The regulation of the protective measures stipulated in Sec. 2 para. 2 Corona-ArbSchV 2022 includes a catalogue of standard examples; i.e. the employer must comprehensively conduct the risk assessment with regard to the dangers and other risks emanating from the further spread of the Corona virus for his employees at the operational workplace and also stipulate protective measures in his operational hygiene concept in individual cases that are not explicitly included in the catalogue (e.g. the measures of workplace rotation (“Team A/Team B”) already stipulated in practice under the Corona ArbSchV 2021, the provision of appropriate protective clothing).

The examination of a possible home office activity included in the catalogue of standard examples must validate any operational reasons for the contrary.

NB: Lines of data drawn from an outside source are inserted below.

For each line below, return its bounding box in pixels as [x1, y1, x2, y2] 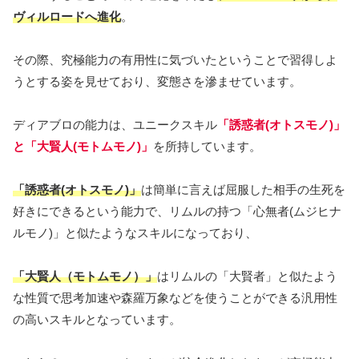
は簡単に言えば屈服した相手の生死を [141, 182, 345, 196]
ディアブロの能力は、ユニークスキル [13, 117, 217, 131]
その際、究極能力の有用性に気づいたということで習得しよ [13, 52, 337, 67]
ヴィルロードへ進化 [13, 9, 121, 23]
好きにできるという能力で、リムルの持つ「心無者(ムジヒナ [13, 204, 341, 218]
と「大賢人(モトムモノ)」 [13, 139, 153, 153]
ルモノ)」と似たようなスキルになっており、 [13, 225, 257, 240]
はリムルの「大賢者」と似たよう [157, 268, 337, 283]
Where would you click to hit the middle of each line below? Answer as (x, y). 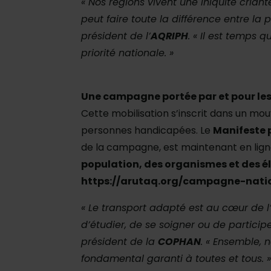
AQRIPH (169, 36)
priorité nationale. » (127, 53)
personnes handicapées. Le (147, 131)
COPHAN (179, 242)
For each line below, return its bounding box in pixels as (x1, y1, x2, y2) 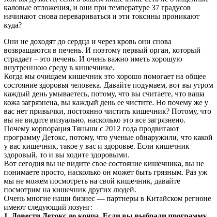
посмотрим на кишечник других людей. (4, 185, 136, 194)
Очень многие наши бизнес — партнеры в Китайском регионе (4, 194, 211, 202)
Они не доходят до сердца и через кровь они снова (4, 37, 171, 46)
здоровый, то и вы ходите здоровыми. (4, 150, 129, 159)
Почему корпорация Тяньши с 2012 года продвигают (4, 124, 179, 133)
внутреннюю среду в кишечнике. (4, 63, 114, 72)
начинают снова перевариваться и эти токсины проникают (4, 12, 200, 20)
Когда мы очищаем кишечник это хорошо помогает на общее (4, 72, 206, 80)
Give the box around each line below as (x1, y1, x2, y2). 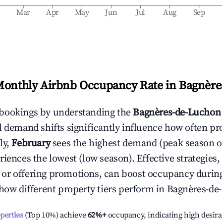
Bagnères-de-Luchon (133, 107, 221, 119)
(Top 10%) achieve (23, 210, 86, 220)
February (11, 137, 51, 150)
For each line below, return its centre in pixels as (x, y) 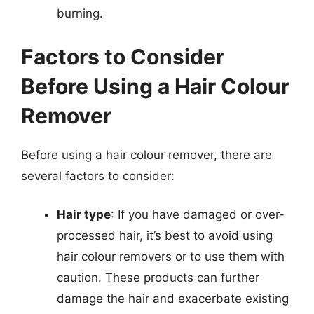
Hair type (84, 214)
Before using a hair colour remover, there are (146, 155)
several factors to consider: (98, 176)
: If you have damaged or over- (198, 214)
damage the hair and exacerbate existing (173, 299)
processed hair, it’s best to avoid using (165, 235)
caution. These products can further (158, 278)
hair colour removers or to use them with (171, 257)
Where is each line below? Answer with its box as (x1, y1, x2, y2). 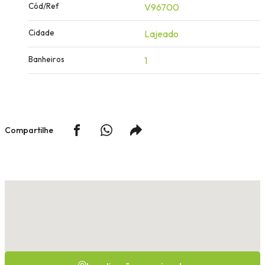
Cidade (28, 27, 54, 37)
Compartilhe (5, 124, 53, 135)
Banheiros (28, 54, 64, 64)
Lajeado (144, 27, 179, 40)
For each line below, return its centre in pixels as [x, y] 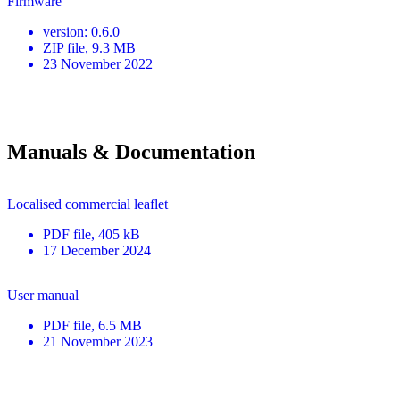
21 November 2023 [98, 341]
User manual [43, 295]
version [63, 31]
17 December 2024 [97, 250]
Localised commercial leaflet [87, 204]
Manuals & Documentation [131, 151]
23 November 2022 [98, 63]
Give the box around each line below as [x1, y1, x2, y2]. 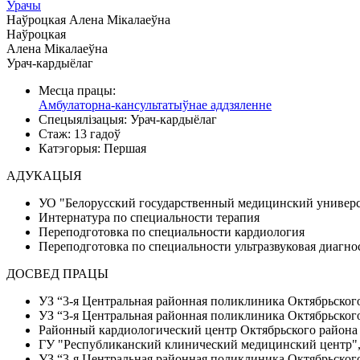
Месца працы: [39, 84, 116, 97]
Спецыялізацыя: [39, 112, 130, 126]
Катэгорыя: [39, 141, 104, 155]
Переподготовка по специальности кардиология [39, 225, 305, 239]
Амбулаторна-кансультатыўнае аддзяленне [39, 98, 272, 112]
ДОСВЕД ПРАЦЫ [6, 267, 108, 280]
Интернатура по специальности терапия [39, 211, 260, 224]
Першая [104, 141, 146, 155]
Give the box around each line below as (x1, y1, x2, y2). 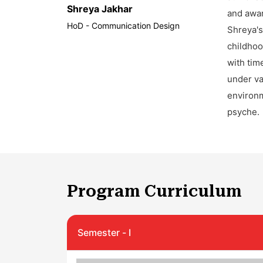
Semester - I (77, 227, 131, 238)
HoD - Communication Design (67, 21, 180, 31)
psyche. (227, 106, 260, 117)
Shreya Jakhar (67, 3, 133, 15)
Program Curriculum (67, 181, 242, 201)
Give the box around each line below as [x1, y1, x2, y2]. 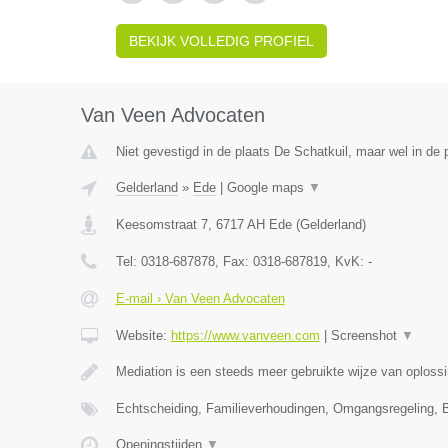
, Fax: [214, 254, 253, 269]
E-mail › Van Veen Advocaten [115, 291, 285, 306]
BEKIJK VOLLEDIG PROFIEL [128, 33, 314, 49]
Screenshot [330, 328, 401, 343]
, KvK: [326, 254, 368, 269]
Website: [115, 328, 171, 343]
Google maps [226, 180, 308, 195]
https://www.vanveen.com [170, 328, 320, 343]
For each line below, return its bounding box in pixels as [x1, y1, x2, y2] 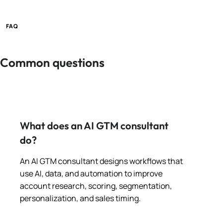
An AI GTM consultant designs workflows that [20, 155, 183, 166]
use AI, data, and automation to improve [20, 167, 163, 179]
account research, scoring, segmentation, [20, 180, 172, 191]
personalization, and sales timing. [20, 192, 141, 204]
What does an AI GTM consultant [20, 119, 168, 132]
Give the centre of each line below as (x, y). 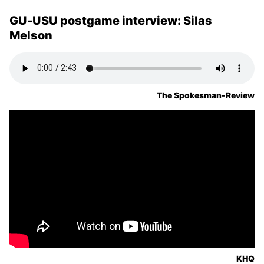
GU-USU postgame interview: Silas (111, 20)
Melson (31, 35)
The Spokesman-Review (206, 95)
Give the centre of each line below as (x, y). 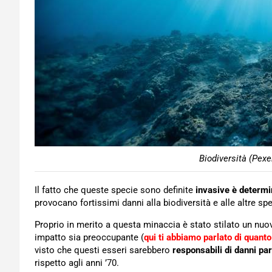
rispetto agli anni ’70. (77, 263)
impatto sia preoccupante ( (89, 237)
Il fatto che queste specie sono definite (114, 190)
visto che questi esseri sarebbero (104, 250)
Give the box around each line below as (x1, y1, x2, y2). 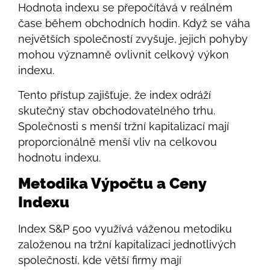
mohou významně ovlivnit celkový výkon (18, 48, 229, 61)
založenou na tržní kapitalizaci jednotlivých (18, 238, 236, 251)
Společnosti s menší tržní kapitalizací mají (18, 119, 229, 133)
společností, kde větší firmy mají (18, 254, 181, 267)
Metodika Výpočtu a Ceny (18, 174, 206, 193)
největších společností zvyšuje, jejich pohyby (18, 33, 248, 46)
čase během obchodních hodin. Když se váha (18, 17, 250, 30)
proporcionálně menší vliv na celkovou (18, 135, 217, 148)
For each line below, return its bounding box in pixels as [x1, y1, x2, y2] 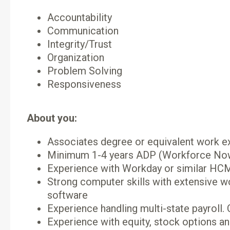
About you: [27, 112, 77, 124]
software [47, 189, 88, 201]
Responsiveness [47, 78, 121, 90]
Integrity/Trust [47, 38, 112, 50]
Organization [47, 51, 104, 64]
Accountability [47, 11, 112, 24]
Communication [47, 25, 119, 37]
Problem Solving [47, 65, 122, 77]
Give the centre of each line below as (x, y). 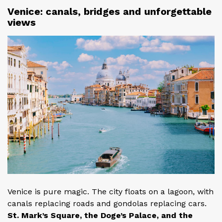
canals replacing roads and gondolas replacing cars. (107, 203)
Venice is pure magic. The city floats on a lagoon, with (111, 191)
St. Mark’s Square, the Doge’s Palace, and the (100, 215)
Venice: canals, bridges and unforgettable (110, 11)
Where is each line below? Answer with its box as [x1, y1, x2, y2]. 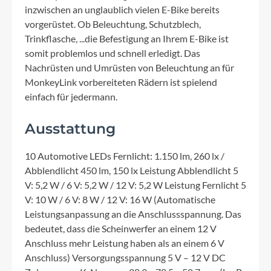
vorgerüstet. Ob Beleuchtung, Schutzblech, [25, 18, 201, 30]
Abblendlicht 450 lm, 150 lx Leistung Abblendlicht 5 [25, 165, 238, 177]
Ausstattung [25, 120, 116, 138]
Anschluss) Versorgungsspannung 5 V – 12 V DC [25, 252, 226, 264]
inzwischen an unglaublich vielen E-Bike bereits [25, 4, 220, 16]
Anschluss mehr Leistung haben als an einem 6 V [25, 237, 224, 249]
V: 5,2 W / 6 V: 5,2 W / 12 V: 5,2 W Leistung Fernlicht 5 [25, 179, 246, 191]
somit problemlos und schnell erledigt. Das [25, 47, 200, 59]
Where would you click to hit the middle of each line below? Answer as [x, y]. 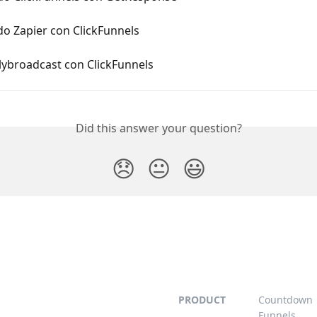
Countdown [286, 300]
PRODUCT [202, 300]
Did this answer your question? [158, 128]
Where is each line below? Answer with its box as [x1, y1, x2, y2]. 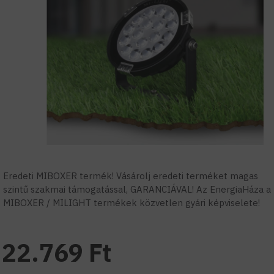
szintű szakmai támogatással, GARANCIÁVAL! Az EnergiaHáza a [3, 183, 271, 195]
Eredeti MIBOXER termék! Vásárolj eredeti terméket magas [3, 170, 258, 182]
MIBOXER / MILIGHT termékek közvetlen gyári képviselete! [3, 197, 260, 209]
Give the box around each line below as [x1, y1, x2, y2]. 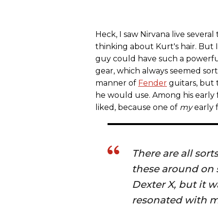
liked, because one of [95, 103, 180, 112]
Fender [138, 78, 167, 88]
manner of [95, 78, 138, 88]
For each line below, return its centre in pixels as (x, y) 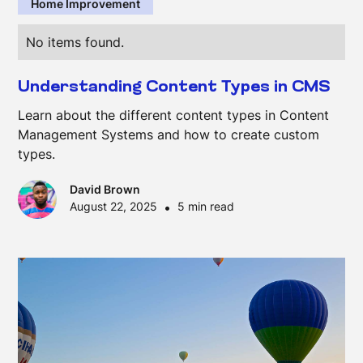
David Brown (105, 190)
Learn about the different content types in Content (174, 115)
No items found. (75, 42)
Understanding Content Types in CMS (174, 87)
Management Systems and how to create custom (169, 134)
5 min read (206, 207)
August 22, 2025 (114, 207)
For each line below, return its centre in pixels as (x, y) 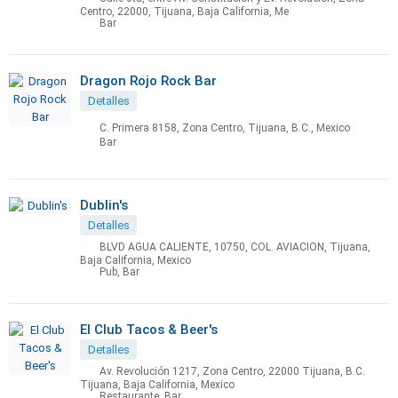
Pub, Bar (119, 272)
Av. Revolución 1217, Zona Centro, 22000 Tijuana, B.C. (232, 372)
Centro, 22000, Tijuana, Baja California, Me (184, 12)
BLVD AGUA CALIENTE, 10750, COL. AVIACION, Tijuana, (235, 247)
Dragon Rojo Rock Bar (148, 81)
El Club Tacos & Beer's (149, 330)
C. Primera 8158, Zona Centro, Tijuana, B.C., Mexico (225, 128)
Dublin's (104, 205)

This is not defined more specifically in Sec. 2 Corona ArbSchV 2022. Employers will have to/must be able to systematize the reasons that have already proven fruitful in practice for the home office regulation in Sec. 2 para. 4 of the Corona ArbSchV 2021, according to which operational reasons may result:

  • from the required spatial relationship between the employee's activity and the operational workplace: This case group includes activities that must be performed at the operational workplace. The draught bill provides examples of office activities associated with the processing and distribution of incoming mail; the processing of incoming and outgoing goods as well as counter services for customer and employee contacts that are still required, material expenditure, repair and maintenance activities, caretaker services and emergency services to maintain operations.
  • from the required technical connection of the employee's activity to the operational workplace: This case group includes, in particular, activities that are subject to special requirements of data protection and/or the protection of trade secrets, if these special requirements/protection cannot be complied with in the case of a home office activity, in particular due to technical reasons.
  • from the concrete (other) content-related design of the employee's activity: For instance, if the employee can only perform his activity in interactive presence with relevant other employees of the employer. This includes, for example, management activities performed by employees in their supervisory role, which can only be performed in person.

The standard of review is more generous in favour of the employer compared to the provision of Sec. 2 para. 4 Corona ArbSchV 2021, as a home office activity no longer needs to be considered in the operational hygiene concept when affirming the relevant operational reason, and the balancing of interests with the individual interests of the employee required for the predecessor provision of Sec. 2 para. 4 Corona ArbSchV 2021 (“compelling operational reasons”) is no longer necessary.

 

3. Voluntary establishment/continuation of a home office offer

Notwithstanding this, employers may continue to allow their employees to work at home, at least in part, as long as this is compatible with their business and HR strategy. In practice, hybrid workplace models with a home office share of up to 40%/60% of regular working hours (“2-/3-day home office”) have become established over the past few months. Employers who offer the (voluntary) home office option for the first time after 1 August 2022 must comply with the new version of the Notification Act (NachwG 2022) regarding the written form requirement, which took effect on 1 August 2022.

 

4. Outlook: Coming into effect and duration of the Corona ArbSchV 2022

The Corona ArbSchV 2022 goes into effect on 1 October 2022 and will have a term until 7 April 2023.